The second group of five “property not covered” items, is unique to the motor truck cargo policy:

6.     Other Carriers—the AAIS policy does not cover property in the custody of “another carrier” if the named insured waives subrogation or does anything else to make his/her subrogation rights “unenforceable.”

7.     Property Not Under a Bill of Lading—if the insured cannot produce a bill of lading or a shipping receipt, there is no coverage.

8.     Property On Vehicles—there is no coverage for property in or on “any one vehicle” once that vehicle has been parked at the same location for more than 72 hours.

9.     Storage—the policy does not cover property in storage, unless the bill of lading, shipping receipt, or contract of carriage specifies storage.

10.     Vehicles—there is no coverage for the vehicles themselves, including any “tarpaulins.”

Additional Coverages

The AAIS MTC policy provides the following additional coverages:

1.     Debris Removal—25 percent of the applicable amount of insurance is available for removal of debris of covered property. This amount is included in the limit of liability. If the total of direct damage and debris removal expense exceeds the limit of liability, an additional $5,000 is available for debris removal.

2.     Freight Charges—if the property being transported is damaged, the trucker may not be able to collect his/her freight charges from the shipper. If the insured does not specify an amount for freight charges, the policy provides up to $2,500.

3.     Newly Acquired Terminals—if the insured already has terminal coverage, the AAIS policy covers the insured's liability—for up to sixty days—for property at newly acquired terminals. If an amount is not indicated for this coverage, the policy pays up to $50,000.

4.     Pollutant Clean-Up and Removal—an annual aggregate amount of $10,000.

Perils and Exclusions

The AAIS motor truck cargo policy is written on an open perils basis, subject to certain exclusions.

The following exclusions apply:

1.     Civil Authority
2.     Nuclear.
3.     War.
4.     Contamination and Deterioration.
5.     Criminal, Fraudulent, or Dishonest Acts—the AAIS policy does not cover damage from such acts, when done by: the named insured; others with an interest in the property; others entrusted with the property; or the named insured's partners, officers, etc.
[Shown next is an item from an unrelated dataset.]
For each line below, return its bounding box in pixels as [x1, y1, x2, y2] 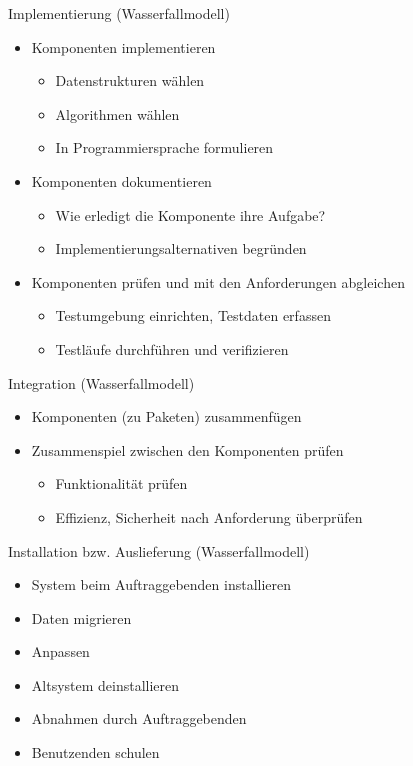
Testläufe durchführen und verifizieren [55, 338, 289, 359]
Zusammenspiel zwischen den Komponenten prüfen [31, 439, 344, 460]
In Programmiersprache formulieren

The exclusion also applies to the employees of any of those previously listed.
6.     Loss of Use.
7.     Pollutants.
8.     Changes in or extremes of temperature and humidity.
9.     Voluntary Parting—the policy does not cover loss if another person tricks the insured into giving up the property.

Loss Conditions

The following things must be done by the insured in the event of a loss:

1.     Notice—a prompt notice of loss is required.

2.     Protect property from further loss.

3.     Proof of loss—must be submitted within sixty days after the insurer makes the request.

4.     Examination under oath.

5.     Records—the insured must produce his/her records as often as the insurer requests.

6.     Damaged property—the insured must make the damaged property available to the insurer, if the property is still in the insured's care.

7.     Volunteer payments—the insured must not make these or offer any rewards.

8.     Abandonment.

9.     Cooperation.

Valuation and Loss Payment

There are two methods for valuing the lost or damaged property. If the insured has an invoice, the value of the covered property will be based on that invoice. Without an invoice, the value is based on the actual cash value of the property at the time of loss. This second amount is limited to the amount shown in any bills of lading or shipping receipts.

The amount payable is, of course, subject to the amount of the deductible and an insurable interest requirement. The final payment is the lesser of:

a.     the amount determined under Valuation;

b.     the cost to repair, replace, or rebuild the property with material      of like kind and quality to the extent practicable; or

c.     the “limit” that applies to “any one vehicle” or terminal location.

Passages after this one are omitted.